Data excerpts:
━━━━

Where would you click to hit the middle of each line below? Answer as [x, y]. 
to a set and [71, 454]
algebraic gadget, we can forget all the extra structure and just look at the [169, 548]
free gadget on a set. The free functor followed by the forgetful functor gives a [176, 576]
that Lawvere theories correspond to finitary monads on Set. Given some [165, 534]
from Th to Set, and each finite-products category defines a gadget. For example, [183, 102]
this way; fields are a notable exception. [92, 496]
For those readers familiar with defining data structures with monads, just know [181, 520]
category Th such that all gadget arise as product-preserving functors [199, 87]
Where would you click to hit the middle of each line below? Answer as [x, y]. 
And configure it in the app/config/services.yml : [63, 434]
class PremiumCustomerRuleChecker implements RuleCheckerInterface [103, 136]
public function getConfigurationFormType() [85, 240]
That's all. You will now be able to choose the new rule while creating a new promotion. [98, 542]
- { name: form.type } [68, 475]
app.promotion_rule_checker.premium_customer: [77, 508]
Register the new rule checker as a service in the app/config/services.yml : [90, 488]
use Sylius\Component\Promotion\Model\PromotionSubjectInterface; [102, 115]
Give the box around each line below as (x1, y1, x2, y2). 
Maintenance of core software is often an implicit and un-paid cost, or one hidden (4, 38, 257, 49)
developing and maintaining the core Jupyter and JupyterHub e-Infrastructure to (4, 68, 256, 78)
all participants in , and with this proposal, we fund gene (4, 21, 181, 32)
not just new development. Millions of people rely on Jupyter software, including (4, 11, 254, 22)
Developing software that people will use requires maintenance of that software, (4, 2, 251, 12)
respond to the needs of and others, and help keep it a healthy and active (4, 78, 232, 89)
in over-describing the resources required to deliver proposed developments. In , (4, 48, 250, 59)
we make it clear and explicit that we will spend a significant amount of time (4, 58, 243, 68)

━━━━

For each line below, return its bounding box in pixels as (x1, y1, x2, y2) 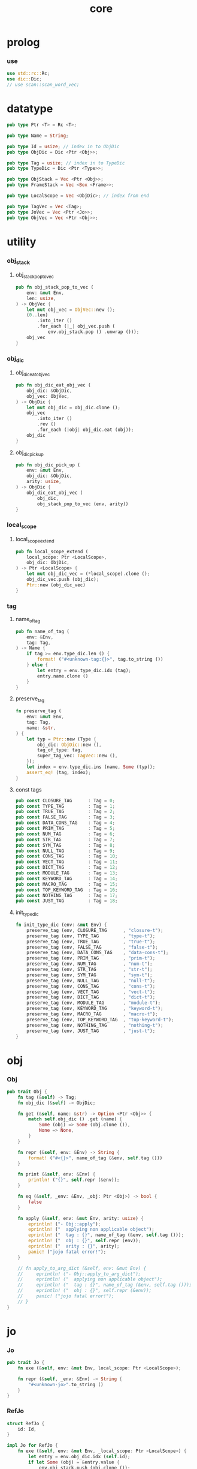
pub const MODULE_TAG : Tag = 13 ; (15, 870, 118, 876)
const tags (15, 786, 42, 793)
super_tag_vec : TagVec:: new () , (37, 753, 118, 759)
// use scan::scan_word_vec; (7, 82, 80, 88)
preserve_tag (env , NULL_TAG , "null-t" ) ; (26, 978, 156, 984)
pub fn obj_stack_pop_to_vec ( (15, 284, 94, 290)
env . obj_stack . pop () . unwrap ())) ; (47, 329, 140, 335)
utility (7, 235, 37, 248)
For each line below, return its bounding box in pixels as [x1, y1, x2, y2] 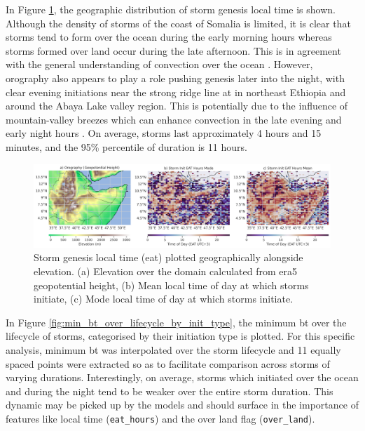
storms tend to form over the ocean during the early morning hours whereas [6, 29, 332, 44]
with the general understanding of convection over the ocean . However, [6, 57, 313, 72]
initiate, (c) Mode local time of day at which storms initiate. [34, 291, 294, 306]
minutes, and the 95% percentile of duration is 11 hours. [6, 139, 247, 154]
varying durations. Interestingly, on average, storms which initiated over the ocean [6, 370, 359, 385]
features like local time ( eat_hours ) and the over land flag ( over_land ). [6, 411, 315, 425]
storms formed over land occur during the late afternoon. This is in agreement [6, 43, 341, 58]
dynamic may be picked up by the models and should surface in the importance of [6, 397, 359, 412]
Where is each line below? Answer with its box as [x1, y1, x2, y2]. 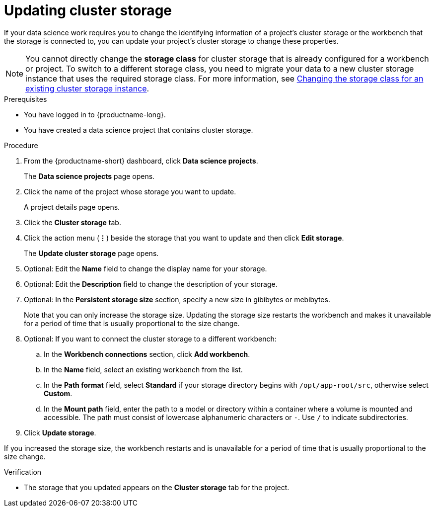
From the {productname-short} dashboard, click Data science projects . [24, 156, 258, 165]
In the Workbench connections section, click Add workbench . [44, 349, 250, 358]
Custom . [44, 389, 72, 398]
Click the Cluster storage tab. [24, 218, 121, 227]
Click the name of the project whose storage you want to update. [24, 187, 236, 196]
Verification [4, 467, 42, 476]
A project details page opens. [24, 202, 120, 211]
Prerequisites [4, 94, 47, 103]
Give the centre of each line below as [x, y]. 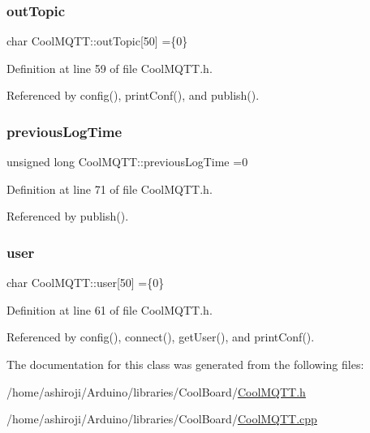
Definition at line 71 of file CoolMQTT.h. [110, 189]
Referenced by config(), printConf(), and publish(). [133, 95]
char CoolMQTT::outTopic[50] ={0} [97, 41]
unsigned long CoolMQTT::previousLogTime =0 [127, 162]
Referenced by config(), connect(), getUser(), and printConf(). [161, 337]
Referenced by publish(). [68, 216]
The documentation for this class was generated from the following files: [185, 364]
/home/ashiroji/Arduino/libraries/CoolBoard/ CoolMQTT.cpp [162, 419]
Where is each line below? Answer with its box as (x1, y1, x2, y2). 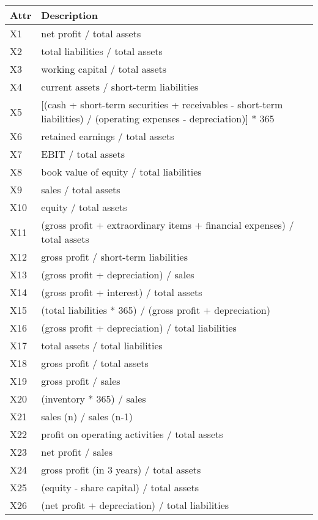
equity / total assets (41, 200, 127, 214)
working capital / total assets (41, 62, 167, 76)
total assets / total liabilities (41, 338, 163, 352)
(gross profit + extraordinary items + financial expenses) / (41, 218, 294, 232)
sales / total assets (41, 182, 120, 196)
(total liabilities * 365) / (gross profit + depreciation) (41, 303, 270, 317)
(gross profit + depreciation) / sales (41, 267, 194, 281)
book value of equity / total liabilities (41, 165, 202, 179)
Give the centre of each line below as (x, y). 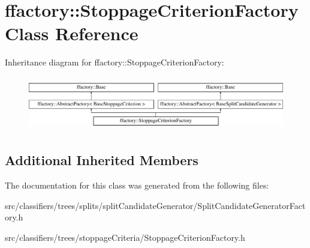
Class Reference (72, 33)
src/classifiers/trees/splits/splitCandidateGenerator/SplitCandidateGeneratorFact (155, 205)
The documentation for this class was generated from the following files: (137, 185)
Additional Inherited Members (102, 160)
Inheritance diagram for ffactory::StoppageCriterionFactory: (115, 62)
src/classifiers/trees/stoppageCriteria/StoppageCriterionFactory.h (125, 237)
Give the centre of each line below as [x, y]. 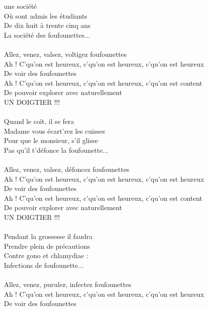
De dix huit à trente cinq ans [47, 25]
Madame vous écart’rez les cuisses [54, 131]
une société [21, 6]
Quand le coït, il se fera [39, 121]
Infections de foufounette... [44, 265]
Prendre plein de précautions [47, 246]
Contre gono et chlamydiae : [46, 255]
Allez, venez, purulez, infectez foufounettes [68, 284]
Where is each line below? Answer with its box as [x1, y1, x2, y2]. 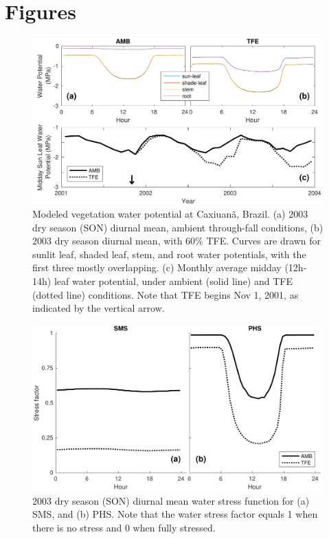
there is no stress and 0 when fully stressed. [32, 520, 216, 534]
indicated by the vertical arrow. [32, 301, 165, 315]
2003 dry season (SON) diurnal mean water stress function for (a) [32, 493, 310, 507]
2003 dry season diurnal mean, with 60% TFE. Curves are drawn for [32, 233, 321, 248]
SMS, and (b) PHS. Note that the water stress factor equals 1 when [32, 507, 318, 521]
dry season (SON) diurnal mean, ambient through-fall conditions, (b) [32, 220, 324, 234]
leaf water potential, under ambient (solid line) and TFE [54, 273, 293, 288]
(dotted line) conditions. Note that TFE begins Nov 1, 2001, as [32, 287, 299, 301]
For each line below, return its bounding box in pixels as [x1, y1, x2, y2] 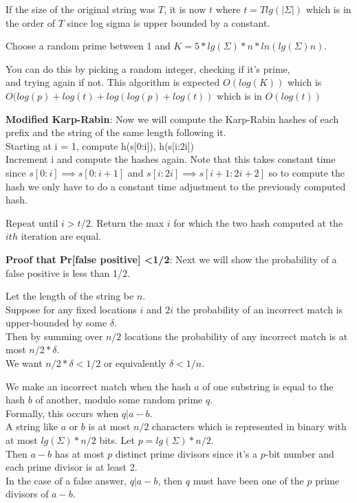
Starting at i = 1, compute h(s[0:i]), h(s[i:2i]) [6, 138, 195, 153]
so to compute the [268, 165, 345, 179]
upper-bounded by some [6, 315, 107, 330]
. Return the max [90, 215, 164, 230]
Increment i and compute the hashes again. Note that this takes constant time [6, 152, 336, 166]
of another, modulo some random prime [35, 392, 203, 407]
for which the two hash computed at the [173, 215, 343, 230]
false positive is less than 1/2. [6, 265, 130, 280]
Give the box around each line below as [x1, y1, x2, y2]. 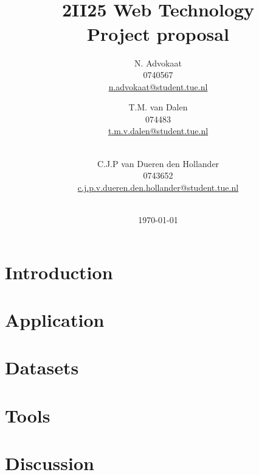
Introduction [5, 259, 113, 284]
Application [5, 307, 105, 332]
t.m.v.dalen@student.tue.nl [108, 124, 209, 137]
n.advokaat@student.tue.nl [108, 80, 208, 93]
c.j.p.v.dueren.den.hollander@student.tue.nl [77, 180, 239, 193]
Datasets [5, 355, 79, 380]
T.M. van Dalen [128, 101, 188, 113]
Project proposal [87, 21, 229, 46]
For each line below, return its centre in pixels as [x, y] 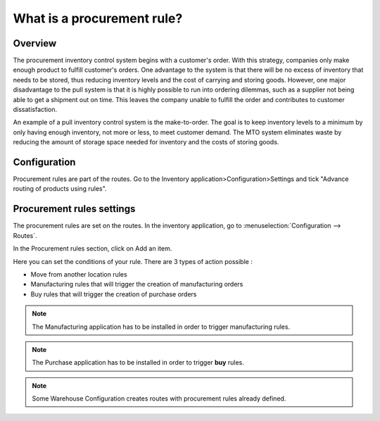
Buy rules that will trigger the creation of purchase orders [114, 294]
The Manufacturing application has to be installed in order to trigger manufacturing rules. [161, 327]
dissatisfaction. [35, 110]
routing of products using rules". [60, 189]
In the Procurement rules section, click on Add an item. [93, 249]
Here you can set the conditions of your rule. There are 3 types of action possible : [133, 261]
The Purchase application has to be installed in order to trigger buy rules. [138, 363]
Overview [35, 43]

━━━━

:: DIRECTIONS FOR THIS TASK ::
Take every line from the data above that holds "will" and copy it out.

:: RESPONSE BELOW ::
That's all. You will now be able to choose the new rule while creating a new promotion. [98, 542]
Developing software that people will use requires maintenance of that software, (4, 2, 251, 12)
we make it clear and explicit that we will spend a significant amount of time (4, 58, 243, 68)
Buy rules that will trigger the creation of purchase orders [114, 294]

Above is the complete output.